Thus, these four developments, though unrelated in starting point as well as in the destination envisaged, all share the same central idea. Conceptual modeling is bound to develop beyond the limits of the IT-department and grow into a discipline in its own right, adding value to business activities directly across the industry.
?Why is modeling so difficult?
If anything, the panel discussion revealed that creating a sound conceptual model is not easy, and that it requires a thorough methodological approach. A software development methodology will not do. My favorite methodology is Unified Foundational Ontology (UFO), which has been around for two decades and is now widely used. To answer the growing demand for ontologists, we, as a community, need to educate people — not only at the university, but also people already working in the industry. At Taxonic, we try to contribute to this goal by making available an e-learning course on UFO and OntoUML.

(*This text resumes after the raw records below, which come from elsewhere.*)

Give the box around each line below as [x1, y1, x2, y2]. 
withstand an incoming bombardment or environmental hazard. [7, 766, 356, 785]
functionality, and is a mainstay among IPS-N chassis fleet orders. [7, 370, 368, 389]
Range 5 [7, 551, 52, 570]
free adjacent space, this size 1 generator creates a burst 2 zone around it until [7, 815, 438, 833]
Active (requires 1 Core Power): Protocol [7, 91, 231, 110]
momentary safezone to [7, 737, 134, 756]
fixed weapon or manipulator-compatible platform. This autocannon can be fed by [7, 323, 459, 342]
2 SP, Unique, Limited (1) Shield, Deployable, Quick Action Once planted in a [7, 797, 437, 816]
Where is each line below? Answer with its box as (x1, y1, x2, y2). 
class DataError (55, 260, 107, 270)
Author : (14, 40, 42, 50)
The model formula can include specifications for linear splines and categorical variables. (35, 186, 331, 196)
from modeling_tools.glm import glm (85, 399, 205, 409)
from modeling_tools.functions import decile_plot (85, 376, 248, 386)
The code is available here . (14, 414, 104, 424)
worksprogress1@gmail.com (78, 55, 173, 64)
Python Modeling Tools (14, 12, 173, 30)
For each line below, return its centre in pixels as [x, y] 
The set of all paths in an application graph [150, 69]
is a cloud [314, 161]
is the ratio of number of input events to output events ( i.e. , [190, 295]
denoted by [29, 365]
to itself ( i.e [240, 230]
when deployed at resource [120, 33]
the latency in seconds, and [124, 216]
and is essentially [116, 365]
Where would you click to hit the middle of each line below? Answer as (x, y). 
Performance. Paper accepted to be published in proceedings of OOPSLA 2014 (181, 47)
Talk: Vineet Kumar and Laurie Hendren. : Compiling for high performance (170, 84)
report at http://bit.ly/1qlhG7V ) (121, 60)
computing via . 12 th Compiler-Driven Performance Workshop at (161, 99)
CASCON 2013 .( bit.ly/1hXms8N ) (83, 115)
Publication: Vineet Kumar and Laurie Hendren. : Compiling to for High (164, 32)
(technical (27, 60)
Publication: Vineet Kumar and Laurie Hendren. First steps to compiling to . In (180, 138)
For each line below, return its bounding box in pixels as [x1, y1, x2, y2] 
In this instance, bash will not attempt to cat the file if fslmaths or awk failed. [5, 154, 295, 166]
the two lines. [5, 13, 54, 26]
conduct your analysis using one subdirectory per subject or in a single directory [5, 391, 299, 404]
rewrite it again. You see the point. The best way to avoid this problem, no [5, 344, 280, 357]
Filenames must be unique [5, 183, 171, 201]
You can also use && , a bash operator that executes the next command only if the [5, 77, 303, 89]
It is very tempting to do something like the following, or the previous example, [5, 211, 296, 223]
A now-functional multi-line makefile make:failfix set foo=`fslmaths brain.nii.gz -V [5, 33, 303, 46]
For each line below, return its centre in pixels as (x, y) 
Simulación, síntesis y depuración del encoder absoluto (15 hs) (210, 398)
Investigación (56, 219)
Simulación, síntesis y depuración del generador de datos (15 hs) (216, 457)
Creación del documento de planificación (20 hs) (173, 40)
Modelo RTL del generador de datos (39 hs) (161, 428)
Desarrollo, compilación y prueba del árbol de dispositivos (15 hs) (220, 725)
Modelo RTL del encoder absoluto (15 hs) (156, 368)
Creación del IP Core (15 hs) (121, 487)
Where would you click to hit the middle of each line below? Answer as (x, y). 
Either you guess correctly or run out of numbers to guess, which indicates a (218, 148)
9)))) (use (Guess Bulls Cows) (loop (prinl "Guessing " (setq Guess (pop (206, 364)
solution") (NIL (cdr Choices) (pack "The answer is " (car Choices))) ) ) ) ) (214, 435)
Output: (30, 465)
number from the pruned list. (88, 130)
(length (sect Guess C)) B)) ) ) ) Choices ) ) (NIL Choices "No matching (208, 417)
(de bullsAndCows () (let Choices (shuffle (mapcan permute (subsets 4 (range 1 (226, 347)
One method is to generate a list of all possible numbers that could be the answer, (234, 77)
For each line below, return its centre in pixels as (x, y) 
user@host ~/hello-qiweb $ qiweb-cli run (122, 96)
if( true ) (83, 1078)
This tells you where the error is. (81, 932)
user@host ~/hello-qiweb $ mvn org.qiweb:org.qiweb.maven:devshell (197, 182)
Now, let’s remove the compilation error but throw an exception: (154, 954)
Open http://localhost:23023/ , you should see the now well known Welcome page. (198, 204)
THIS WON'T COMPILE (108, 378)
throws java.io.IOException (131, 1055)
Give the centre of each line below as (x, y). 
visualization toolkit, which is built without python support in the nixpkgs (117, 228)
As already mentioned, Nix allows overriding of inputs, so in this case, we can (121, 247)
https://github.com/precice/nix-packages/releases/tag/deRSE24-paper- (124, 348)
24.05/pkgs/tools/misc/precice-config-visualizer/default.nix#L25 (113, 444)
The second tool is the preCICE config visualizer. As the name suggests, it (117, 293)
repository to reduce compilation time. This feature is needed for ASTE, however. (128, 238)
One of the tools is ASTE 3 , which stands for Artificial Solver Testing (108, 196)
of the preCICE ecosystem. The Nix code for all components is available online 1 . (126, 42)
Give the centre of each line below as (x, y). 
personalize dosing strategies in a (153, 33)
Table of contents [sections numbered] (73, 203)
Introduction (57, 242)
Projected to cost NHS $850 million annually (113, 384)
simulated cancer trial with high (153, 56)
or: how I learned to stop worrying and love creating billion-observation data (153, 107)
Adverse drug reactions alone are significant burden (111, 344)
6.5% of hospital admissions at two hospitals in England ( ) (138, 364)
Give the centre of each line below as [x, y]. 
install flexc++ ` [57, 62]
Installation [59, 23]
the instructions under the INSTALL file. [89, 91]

The question remains, though: why exactly is modeling so difficult? To answer this question, we need to dig deeper in how we use language. This leads to themes that Walid discussed in his wonderful and inspiring keynote speech, about language understanding and LLMs and other AIs. In the next installment of this blog, I will investigate this further. Stay tuned!
Notes
[1] See, for instance, https://vangoghworldwide.org/, which consolidates information from a large number of sources.
[2] For more on FIBO, see https://spec.edmcouncil.org/fibo/
[3] For TOOI documentation and resources, all in Dutch, see https://standaarden.overheid.nl/tooi
[4] See https://www.go-fair.org/
[5] See https://datacentricmanifesto.org/ and, for instance, D. McComb, The Data-Centric Revolution: Restoring Sanity to Enterprise Information Systems, 2019, Technics Publications.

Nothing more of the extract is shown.